- Task description -
Retype every record exactly. Leave the pictures out.

──────── Input material

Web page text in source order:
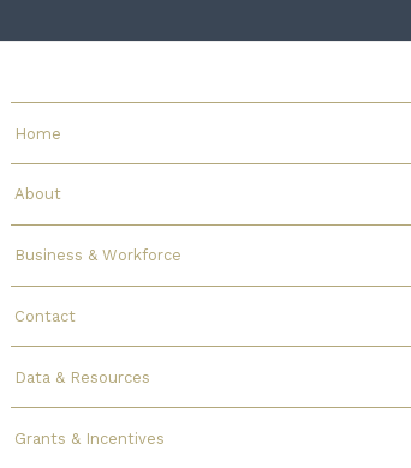
Home
About
Business & Workforce
Contact
Data & Resources
Grants & Incentives
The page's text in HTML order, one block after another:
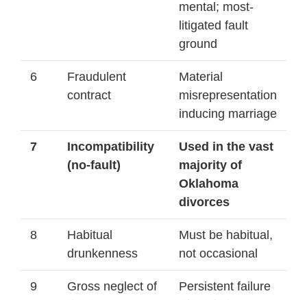
mental; most-
litigated fault
ground
6
Fraudulent
contract
Material
misrepresentation
inducing marriage
7
Incompatibility
(no-fault)
Used in the vast
majority of
Oklahoma
divorces
8
Habitual
drunkenness
Must be habitual,
not occasional
9
Gross neglect of
Persistent failure
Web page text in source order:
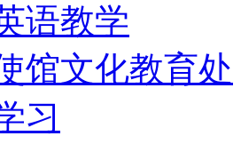
语教学
馆文化教育处
习
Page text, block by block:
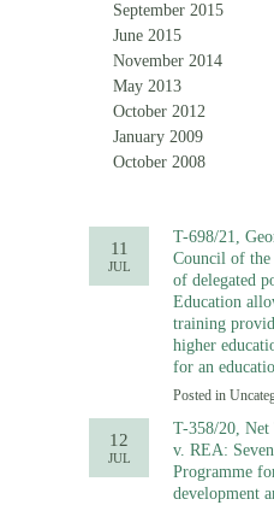
September 2015
June 2015
November 2014
May 2013
October 2012
January 2009
October 2008
11
JUL
T-698/21,
Council of the
of delegated
Education
training
higher
for an
Posted in
12
JUL
T-358/20, Net
v. REA:
Programme
development
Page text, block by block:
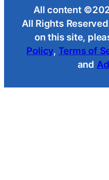
All content
All Rights
on this site,
Policy, Terms of
and
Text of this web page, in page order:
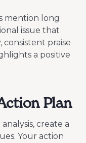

────────────────

- Solution to the problem -
Web page text in source order:
Home
About
Business & Workforce
Contact
Data & Resources
Grants & Incentives
The page's text in HTML order, one block after another:
mental; most-
litigated fault
ground
6
Fraudulent
contract
Material
misrepresentation
inducing marriage
7
Incompatibility
(no-fault)
Used in the vast
majority of
Oklahoma
divorces
8
Habitual
drunkenness
Must be habitual,
not occasional
9
Gross neglect of
Persistent failure
Web page text in source order:
语教学
馆文化教育处
习
Page text, block by block:
September 2015
June 2015
November 2014
May 2013
October 2012
January 2009
October 2008
11
JUL
T-698/21,
Council of the
of delegated
Education
training
higher
for an
Posted in
12
JUL
T-358/20, Net
v. REA:
Programme
development
Page text, block by block:
All content
All Rights
on this site,
Policy, Terms of
and
Text of this web page, in page order:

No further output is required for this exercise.